*** AVAILABLE DATA ***

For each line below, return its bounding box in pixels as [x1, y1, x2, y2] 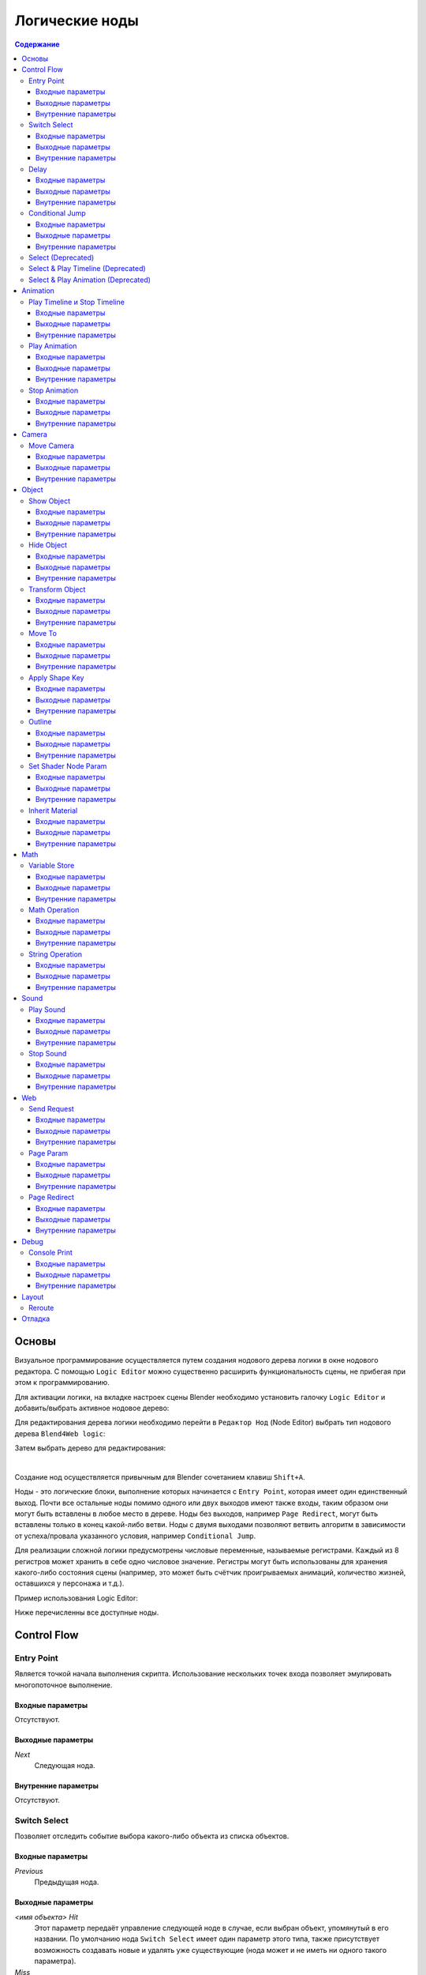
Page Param [28, 1148, 69, 1157]
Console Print [28, 1248, 73, 1258]
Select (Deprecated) [28, 253, 95, 262]
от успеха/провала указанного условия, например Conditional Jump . [14, 1531, 256, 1540]
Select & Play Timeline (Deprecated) [28, 264, 146, 273]
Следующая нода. [34, 1760, 95, 1770]
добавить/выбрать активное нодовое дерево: [14, 1403, 170, 1413]
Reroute [28, 1303, 54, 1313]
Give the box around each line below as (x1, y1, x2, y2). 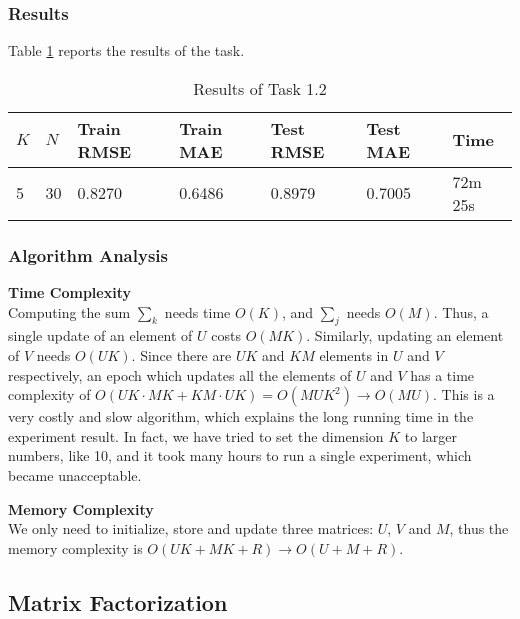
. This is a (432, 384, 495, 405)
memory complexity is (8, 537, 143, 558)
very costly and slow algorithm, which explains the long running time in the (8, 406, 474, 427)
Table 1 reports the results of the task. (8, 40, 245, 61)
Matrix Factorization (8, 586, 228, 617)
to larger (404, 425, 458, 446)
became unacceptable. (8, 464, 142, 485)
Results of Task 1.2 (193, 76, 327, 100)
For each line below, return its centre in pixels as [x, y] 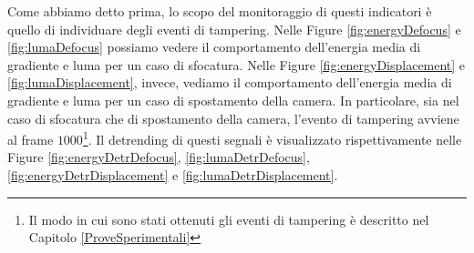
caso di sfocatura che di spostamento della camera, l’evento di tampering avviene [233, 118]
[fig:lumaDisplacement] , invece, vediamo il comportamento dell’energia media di [230, 82]
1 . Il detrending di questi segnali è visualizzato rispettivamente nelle [272, 138]
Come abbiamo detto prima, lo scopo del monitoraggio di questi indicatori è [220, 11]
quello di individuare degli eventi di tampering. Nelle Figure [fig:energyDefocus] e [234, 29]
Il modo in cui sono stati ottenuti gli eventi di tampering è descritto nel [229, 219]
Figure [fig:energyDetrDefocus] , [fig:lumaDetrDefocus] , [159, 157]
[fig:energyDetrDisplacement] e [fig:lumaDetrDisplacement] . [173, 175]
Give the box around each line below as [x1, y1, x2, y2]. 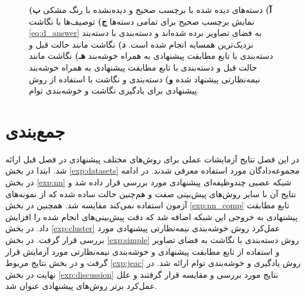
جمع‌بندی [5, 118, 65, 142]
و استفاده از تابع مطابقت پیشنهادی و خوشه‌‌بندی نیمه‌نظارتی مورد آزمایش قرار [5, 245, 280, 257]
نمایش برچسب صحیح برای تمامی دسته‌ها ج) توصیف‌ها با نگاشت [29, 15, 255, 27]
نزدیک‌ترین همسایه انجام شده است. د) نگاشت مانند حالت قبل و [29, 38, 254, 50]
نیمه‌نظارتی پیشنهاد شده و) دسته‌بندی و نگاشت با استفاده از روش [29, 72, 260, 85]
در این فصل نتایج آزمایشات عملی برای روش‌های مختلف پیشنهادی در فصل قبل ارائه [5, 152, 300, 165]
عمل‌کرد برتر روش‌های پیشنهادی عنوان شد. [5, 280, 158, 292]
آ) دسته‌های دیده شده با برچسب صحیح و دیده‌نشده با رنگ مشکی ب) [29, 4, 272, 15]
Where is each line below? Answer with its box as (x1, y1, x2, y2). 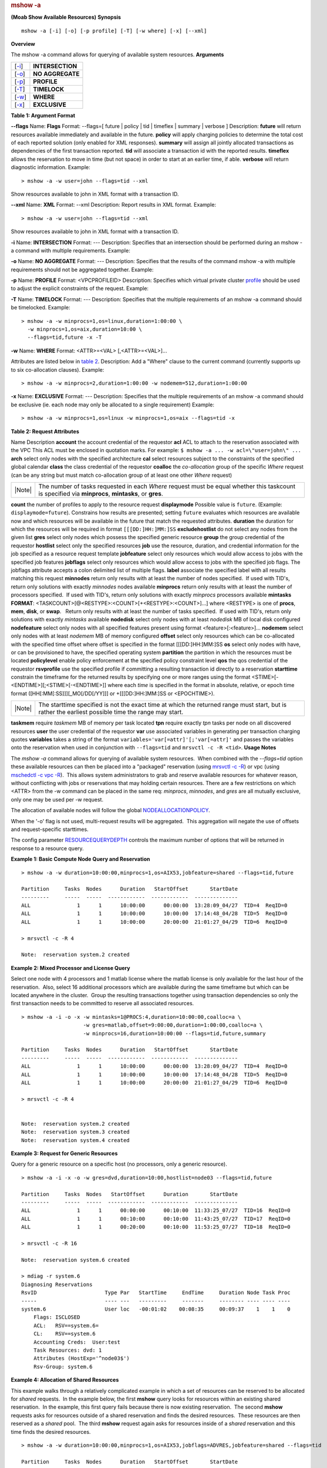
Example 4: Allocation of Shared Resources (11, 1376, 119, 1383)
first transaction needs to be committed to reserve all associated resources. (11, 1000, 194, 1007)
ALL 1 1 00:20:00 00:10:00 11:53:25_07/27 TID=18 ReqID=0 (21, 1224, 291, 1230)
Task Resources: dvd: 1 (33, 1347, 102, 1353)
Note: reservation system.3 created (21, 1129, 130, 1136)
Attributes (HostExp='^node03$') (33, 1355, 130, 1362)
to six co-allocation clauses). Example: (11, 366, 104, 373)
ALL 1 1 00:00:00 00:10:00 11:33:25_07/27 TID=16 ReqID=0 (21, 1207, 291, 1214)
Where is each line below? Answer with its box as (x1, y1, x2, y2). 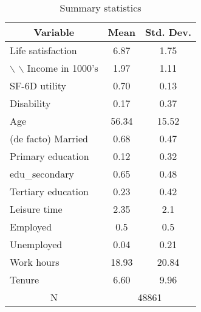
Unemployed (10, 237, 63, 251)
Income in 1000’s (27, 61, 98, 75)
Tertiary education (10, 184, 89, 198)
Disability (10, 96, 51, 110)
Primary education (10, 149, 89, 163)
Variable (33, 25, 75, 39)
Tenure (10, 272, 39, 286)
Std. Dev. (145, 25, 192, 39)
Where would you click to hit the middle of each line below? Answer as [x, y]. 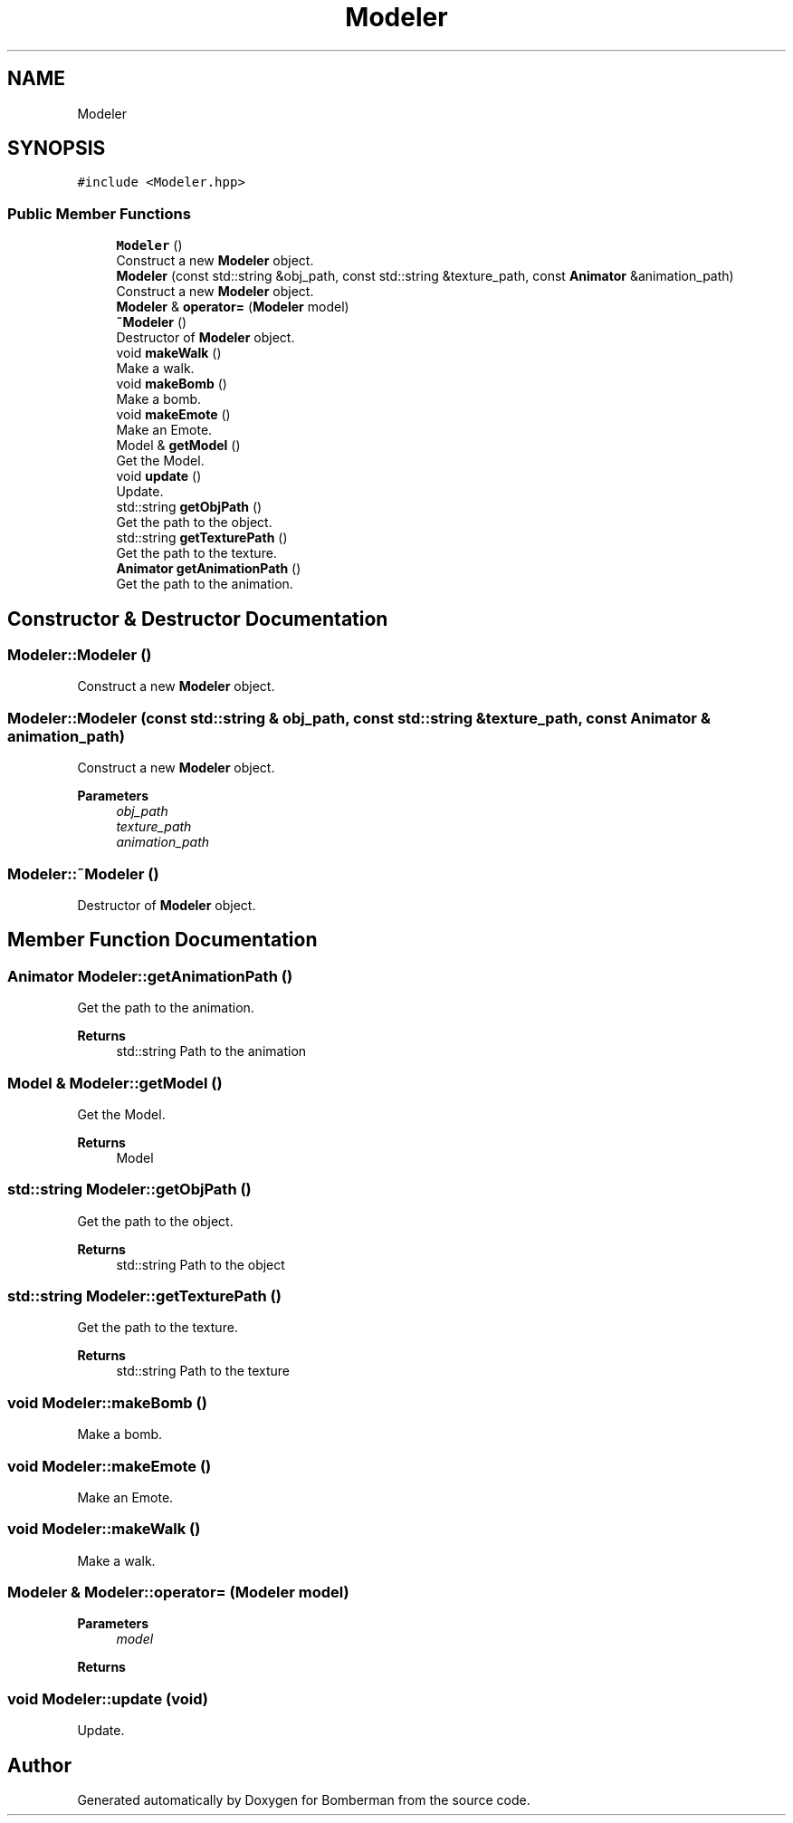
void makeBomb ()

*** End of AVAILABLE DATA ***

**BRIEF**
From the listing, copy every line where the string "دسته" appears.

**RESULT BELOW**
نمایش برچسب صحیح برای تمامی دسته‌ها ج) توصیف‌ها با نگاشت [29, 15, 255, 27]
نیمه‌نظارتی پیشنهاد شده و) دسته‌بندی و نگاشت با استفاده از روش [29, 72, 260, 85]
آ) دسته‌های دیده شده با برچسب صحیح و دیده‌نشده با رنگ مشکی ب) [29, 4, 272, 15]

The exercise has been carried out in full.